Ankara'da Saray'a gitmiş muhtarlarla değil, Sur'daki muhtarlarla bir araya geldik. Bunlar bize bugünün gerçeğini gözyaşlarıyla anlattılar. Bu barikatları Türkiye'nin aşması gerekiyor. Toplumsal barışın, barışın toplumsallaşmasından geçtiğini Türkiye'nin bilmesi gerekiyor. Bu iş siyasetle çözülür gerçeğini bir kez daha gördük. Bir umut var, 3'ncü bir yol var. CHP olarak demokratikleşme için Meclis'te atılması gereken adımların atılması yönünde ısrarcıyız. Bu iş için Anayasa değişikliği olmadan bir takım adımlar atılarak hayata geçirilmesi yönünde 27 kanun teklifi sunduk. Bize düşen bu tekliflerin kanunlaşmasını sağlayacak sosyal birlikteliğe katkı sunmaktır. CHP bu konuda öncüdür ancak çözüm Meclis'teki tüm partilerin biraraya gelmesiyle ortaya çıkacaktır. 

 

"Toplumsal mutabakat şart"

 

Meclis'te Toplumsal Mutabakat Komisyonu kurulması konusunda ısrarcıyız.

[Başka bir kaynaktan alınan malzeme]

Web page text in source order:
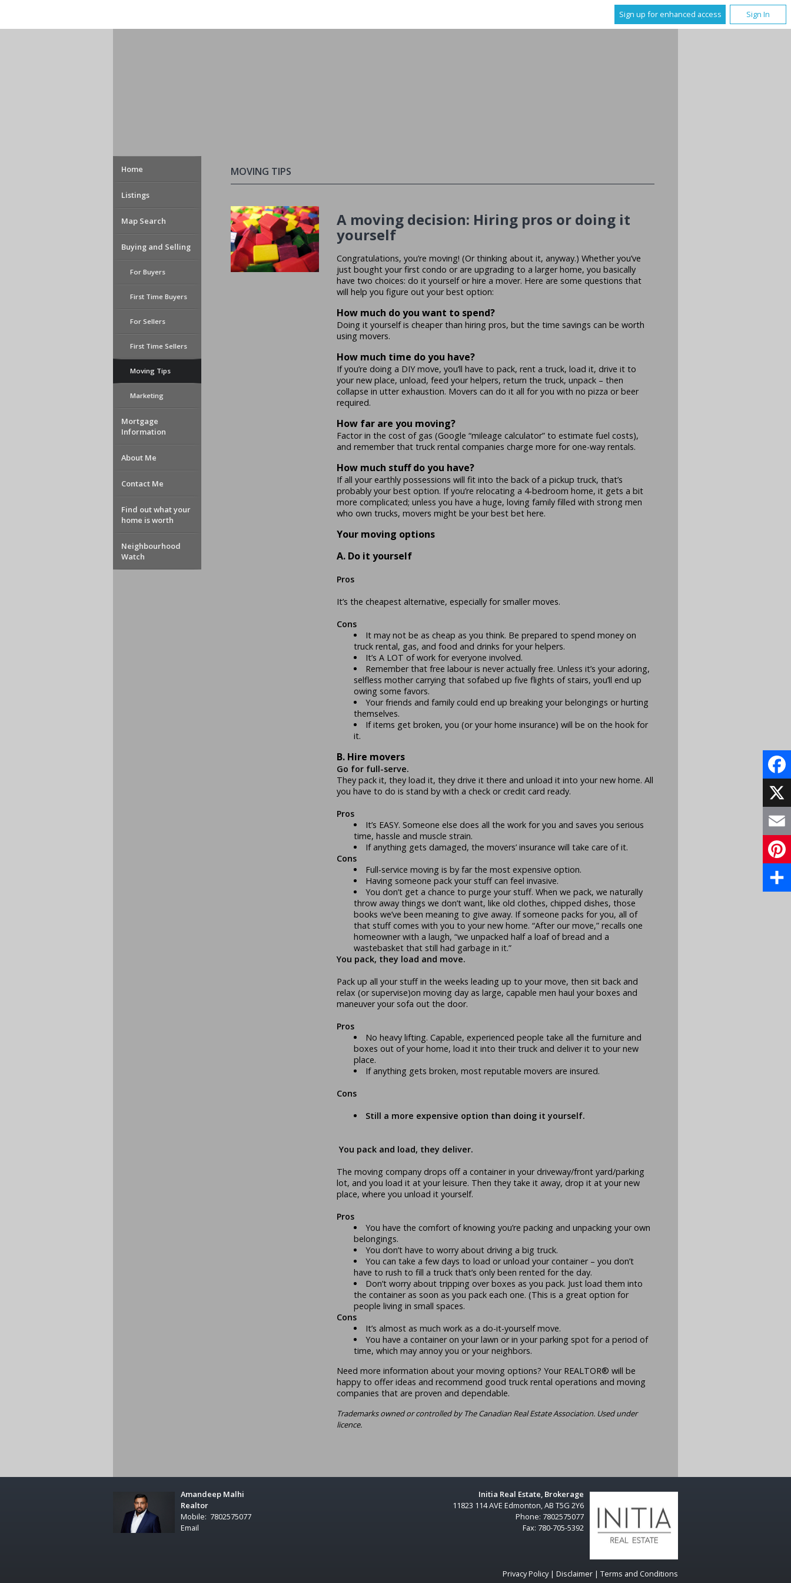
Sign up for enhanced access Sign In
Home
Listings
Map Search
Buying and Selling
For Buyers
First Time Buyers
For Sellers
First Time Sellers
Moving Tips
Marketing
Mortgage
Information
About Me
Contact Me
Find out what your
home is worth
Neighbourhood
Watch
MOVING TIPS
A moving decision: Hiring pros or doing it
yourself
Congratulations, you’re moving! (Or thinking about it, anyway.) Whether you’ve
just bought your first condo or are upgrading to a larger home, you basically
have two choices: do it yourself or hire a mover. Here are some questions that
will help you figure out your best option:
How much do you want to spend?
Doing it yourself is cheaper than hiring pros, but the time savings can be worth
using movers.
How much time do you have?
If you’re doing a DIY move, you’ll have to pack, rent a truck, load it, drive it to
your new place, unload, feed your helpers, return the truck, unpack – then
collapse in utter exhaustion. Movers can do it all for you with no pizza or beer
required.
How far are you moving?
Factor in the cost of gas (Google “mileage calculator” to estimate fuel costs),
and remember that truck rental companies charge more for one-way rentals.
How much stuff do you have?
If all your earthly possessions will fit into the back of a pickup truck, that’s
probably your best option. If you’re relocating a 4-bedroom home, it gets a bit
more complicated; unless you have a huge, loving family filled with strong men
who own trucks, movers might be your best bet here.
Your moving options
A. Do it yourself
Pros
It’s the cheapest alternative, especially for smaller moves.
Cons
It may not be as cheap as you think. Be prepared to spend money on
truck rental, gas, and food and drinks for your helpers.
It’s A LOT of work for everyone involved.
Remember that free labour is never actually free. Unless it’s your adoring,
selfless mother carrying that sofabed up five flights of stairs, you’ll end up
owing some favors.
Your friends and family could end up breaking your belongings or hurting
themselves.
If items get broken, you (or your home insurance) will be on the hook for
it.
B. Hire movers
Go for full-serve.
They pack it, they load it, they drive it there and unload it into your new home. All
you have to do is stand by with a check or credit card ready.
Pros
It’s EASY. Someone else does all the work for you and saves you serious
time, hassle and muscle strain.
If anything gets damaged, the movers’ insurance will take care of it.
Cons
Full-service moving is by far the most expensive option.
Having someone pack your stuff can feel invasive.
You don’t get a chance to purge your stuff. When we pack, we naturally
throw away things we don’t want, like old clothes, chipped dishes, those
books we’ve been meaning to give away. If someone packs for you, all of
that stuff comes with you to your new home. “After our move,” recalls one
homeowner with a laugh, “we unpacked half a loaf of bread and a
wastebasket that still had garbage in it.”
You pack, they load and move.
Pack up all your stuff in the weeks leading up to your move, then sit back and
relax (or supervise)on moving day as large, capable men haul your boxes and
maneuver your sofa out the door.
Pros
No heavy lifting. Capable, experienced people take all the furniture and
boxes out of your home, load it into their truck and deliver it to your new
place.
If anything gets broken, most reputable movers are insured.
Cons
Still a more expensive option than doing it yourself.
You pack and load, they deliver.
The moving company drops off a container in your driveway/front yard/parking
lot, and you load it at your leisure. Then they take it away, drop it at your new
place, where you unload it yourself.
Pros
You have the comfort of knowing you’re packing and unpacking your own
belongings.
You don’t have to worry about driving a big truck.
You can take a few days to load or unload your container – you don’t
have to rush to fill a truck that’s only been rented for the day.
Don’t worry about tripping over boxes as you pack. Just load them into
the container as soon as you pack each one. (This is a great option for
people living in small spaces.
Cons
It’s almost as much work as a do-it-yourself move.
You have a container on your lawn or in your parking spot for a period of
time, which may annoy you or your neighbors.
Need more information about your moving options? Your REALTOR® will be
happy to offer ideas and recommend good truck rental operations and moving
companies that are proven and dependable.
Trademarks owned or controlled by The Canadian Real Estate Association. Used under
licence.
Amandeep Malhi
Realtor
Mobile: 7802575077
Email
Initia Real Estate, Brokerage
11823 114 AVE Edmonton, AB T5G 2Y6
Phone: 7802575077
Fax: 780-705-5392
Privacy Policy| Disclaimer | Terms and Conditions
X
Email
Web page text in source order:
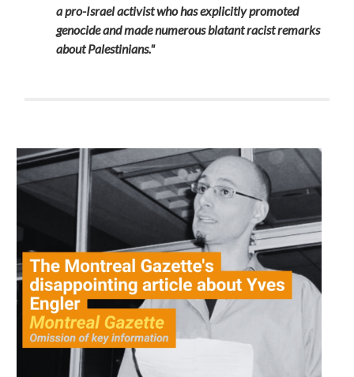
a pro-Israel activist who has explicitly promoted
genocide and made numerous blatant racist remarks
about Palestinians."
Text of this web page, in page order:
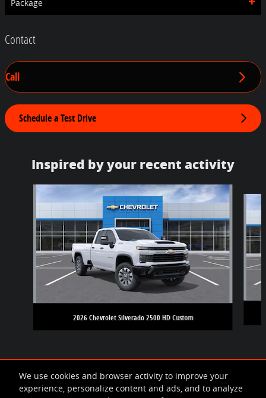
We use cookies and browser activity to improve your
experience, personalize content and ads, and to analyze
Package
Contact
Call
Schedule a Test Drive
Inspired by your recent activity
2026 Chevrolet Silverado 2500 HD Custom
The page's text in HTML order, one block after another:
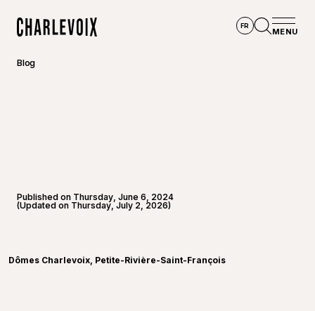
FR
MENU
Blog
Published on Thursday, June 6, 2024
(Updated on Thursday, July 2, 2026)
Dômes Charlevoix, Petite-Rivière-Saint-François
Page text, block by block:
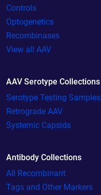
Controls
Optogenetics
Recombinases
View all AAV
AAV Serotype Collections
Serotype Testing Samples
Retrograde AAV
Systemic Capsids
Antibody Collections
All Recombinant
Tags and Other Markers
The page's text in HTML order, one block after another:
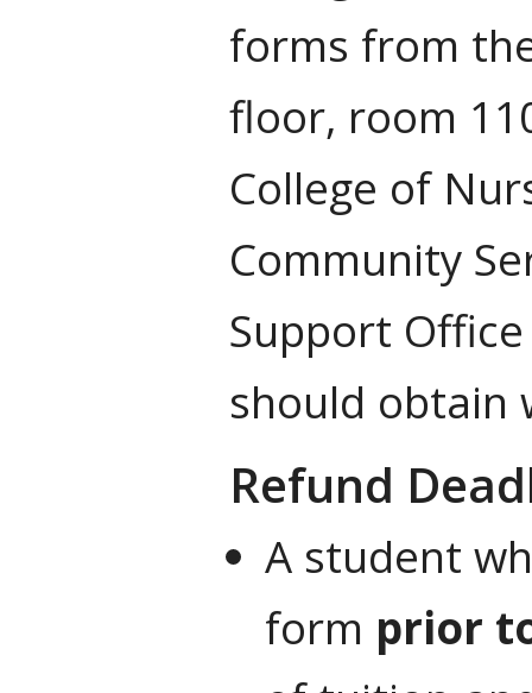
forms from
floor, room
College of
Community
Support
should obtain
Refund
A student
form prior
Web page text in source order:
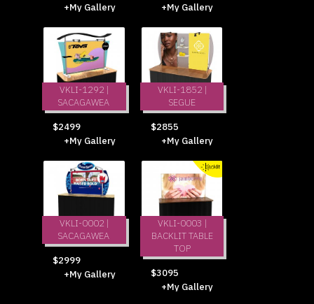
+My Gallery
+My Gallery
VKLI-1292 |
SACAGAWEA
$2499
+My Gallery
VKLI-1852 |
SEGUE
$2855
+My Gallery
VKLI-0002 |
SACAGAWEA
$2999
+My Gallery
VKLI-0003 |
BACKLIT TABLE
TOP
$3095
+My Gallery
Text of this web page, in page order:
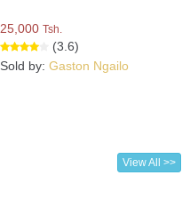
25,000 Tsh.
(3.6)
Sold by: Gaston Ngailo
View All >>
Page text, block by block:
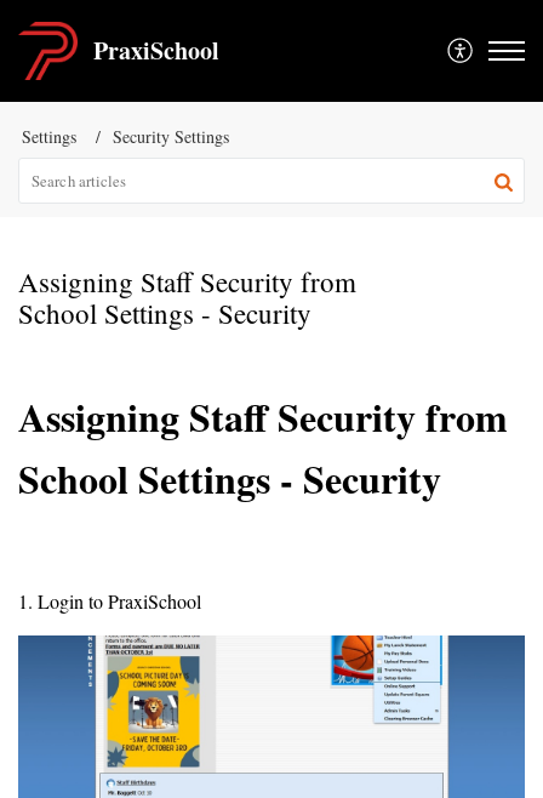
PraxiSchool
Settings Security Settings
Assigning Staff Security from
School Settings - Security
Assigning Staff Security from
School Settings - Security
1. Login to PraxiSchool
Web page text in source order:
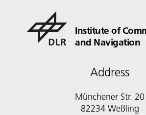
Institute of
and Navigation
Address
Münchener Str. 20
82234 Weßling
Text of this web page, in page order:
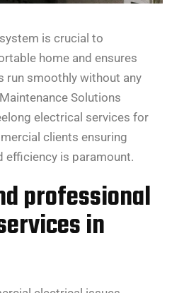
is crucial to
home and ensures
run smoothly without any
Solutions
electrical services for
clients ensuring
efficiency is paramount.
professional
in
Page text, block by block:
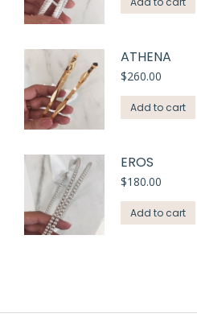
ATHENA
$260.00
Add to cart
EROS
$180.00
Add to cart
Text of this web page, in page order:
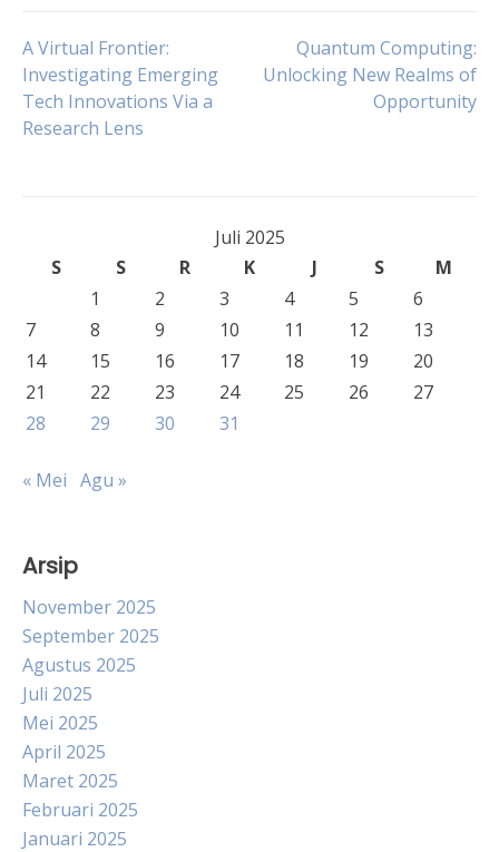
Navigasi
pos
A Virtual Frontier:
Investigating Emerging
Tech Innovations Via a
Research Lens
Quantum Computing:
Unlocking New Realms of
Opportunity
Juli 2025
S
S R K J S
M
1
2 3 4 5
6
7
8 9 10 11 12
13
14
15 16 17 18 19
20
21
22 23 24 25 26
27
28
29 30 31
« Mei Agu »
Arsip
November 2025
September 2025
Agustus 2025
Juli 2025
Mei 2025
April 2025
Maret 2025
Februari 2025
Januari 2025
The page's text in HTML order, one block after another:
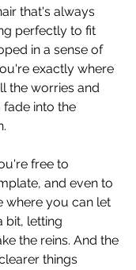
that's always
perfectly to fit
in a sense of
exactly where
the worries and
fade into the
free to
and even to
where you can let
bit, letting
the reins. And the
things
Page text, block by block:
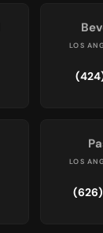
LOS
LOS
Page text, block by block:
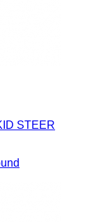
STEER
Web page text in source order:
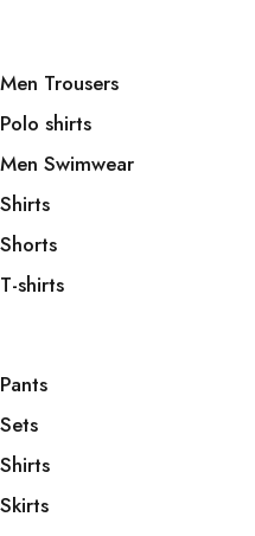
Men Trousers
Polo shirts
Men Swimwear
Shirts
Shorts
T-shirts
Pants
Sets
Shirts
Skirts
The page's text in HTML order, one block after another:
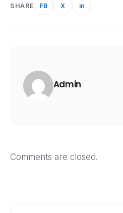
SHARE FB X in
Admin
Comments are closed.
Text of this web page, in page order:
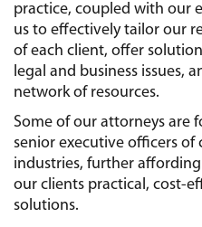
practice, coupled with our
us to effectively tailor our
of each client, offer
legal and business issues,
network of resources.
Some of our attorneys are
senior executive officers
industries, further
our clients practical, cost-
solutions.
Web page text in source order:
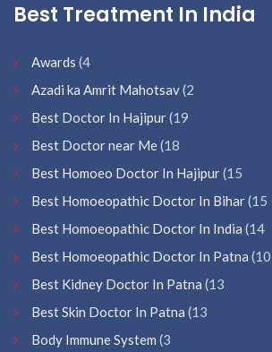
Best Treatment In India
Awards (4
Azadi ka Amrit Mahotsav(2
Best Doctor In Hajipur(19
Best Doctor near Me(18
Best Homoeo Doctor In Hajipur(15
Best Homoeopathic Doctor In Bihar(15
Best Homoeopathic Doctor In India (14
Best Homoeopathic Doctor In Patna (10
Best Kidney Doctor In Patna (13
Best Skin Doctor In Patna (13
Body Immune System (3
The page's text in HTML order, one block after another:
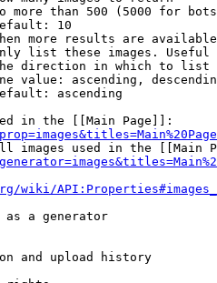
more than 500 (5000 for
10
more results are
list these images.
direction in which to list
value: ascending,
ascending
in the [[Main Page]]:
images used in the [[Main
wiki/
as a generator
and upload history
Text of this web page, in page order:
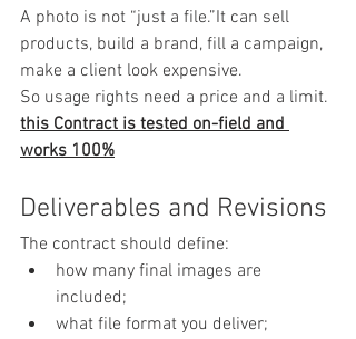
A photo is not “just a file.”It can sell
products, build a brand, fill a campaign,
make a client look expensive.
So usage rights need a price and a limit.
this Contract is tested on-field and
works 100%
Deliverables and Revisions
The contract should define:
how many final images are
included;
what file format you deliver;
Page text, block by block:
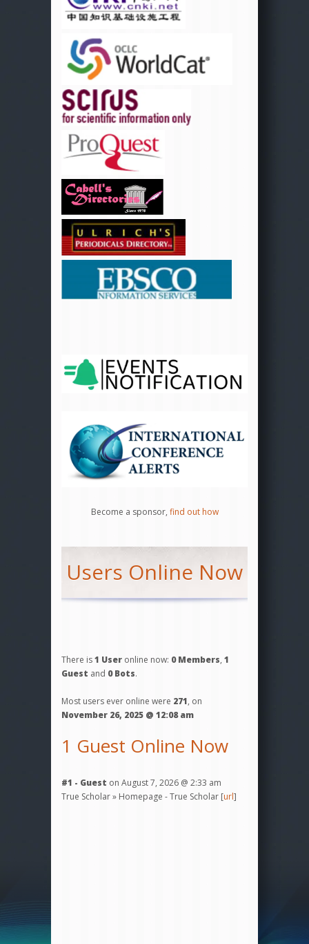
Become a sponsor, find out how
Users Online Now
There is1 User online now: 0 Members, 1
Guest and 0 Bots.
Most users ever online were 271, on
November 26, 2025 @ 12:08 am
1 Guest Online Now
#1 - Guest on August 7, 2026 @ 2:33 am
True Scholar » Homepage - True Scholar [url]
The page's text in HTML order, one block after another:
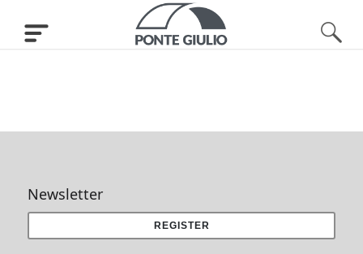
Newsletter
REGISTER
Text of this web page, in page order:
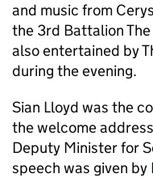
and music from
the 3rd Battalion
also entertained by
during the evening.
Sian Lloyd was the
the welcome
Deputy Minister for
speech was given
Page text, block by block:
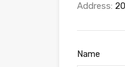
Address:
Name
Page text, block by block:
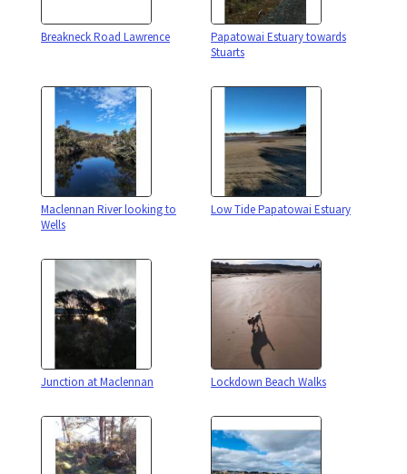
Breakneck Road Lawrence
Papatowai Estuary towards
Stuarts
Maclennan River looking to
Wells
Low Tide Papatowai Estuary
Junction at Maclennan Lockdown Beach Walks
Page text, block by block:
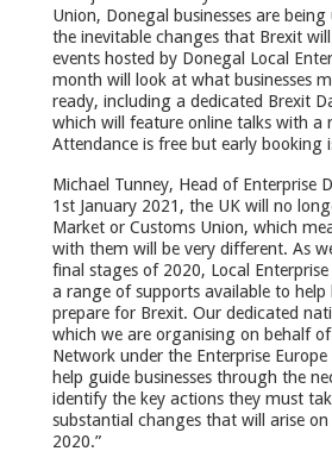
Union, Donegal businesses are
the inevitable changes that Brexit
events hosted by Donegal Local
month will look at what businesses
ready, including a dedicated Brexit
which will feature online talks with a
Attendance is free but early booking
Michael Tunney, Head of Enterprise
1st January 2021, the UK will no
Market or Customs Union, which
with them will be very different. As
final stages of 2020, Local
a range of supports available to help
prepare for Brexit. Our dedicated
which we are organising on behalf
Network under the Enterprise Europe
help guide businesses through the
identify the key actions they must
substantial changes that will arise on
2020.”

Partilerin eşit temsil edileceği bir komisyon çok önemli bir adım olacaktır. Bu işi sadece Meclis içinde bir komisyonla değil Meclis dışında bu komisyonla birlikte çalışacağı bütün toplumu kapsayan STK'ları dahil edecek bir ortak akıl heyetiyle desteklenmesi gerektiğini düşünüyoruz. Bu bir adımdır ancak son adım değildir. Burada insanlarımızı dinlemeye devam edeceğiz." Diyarbakır'ın sesini Türkiye'ye duyuracağız."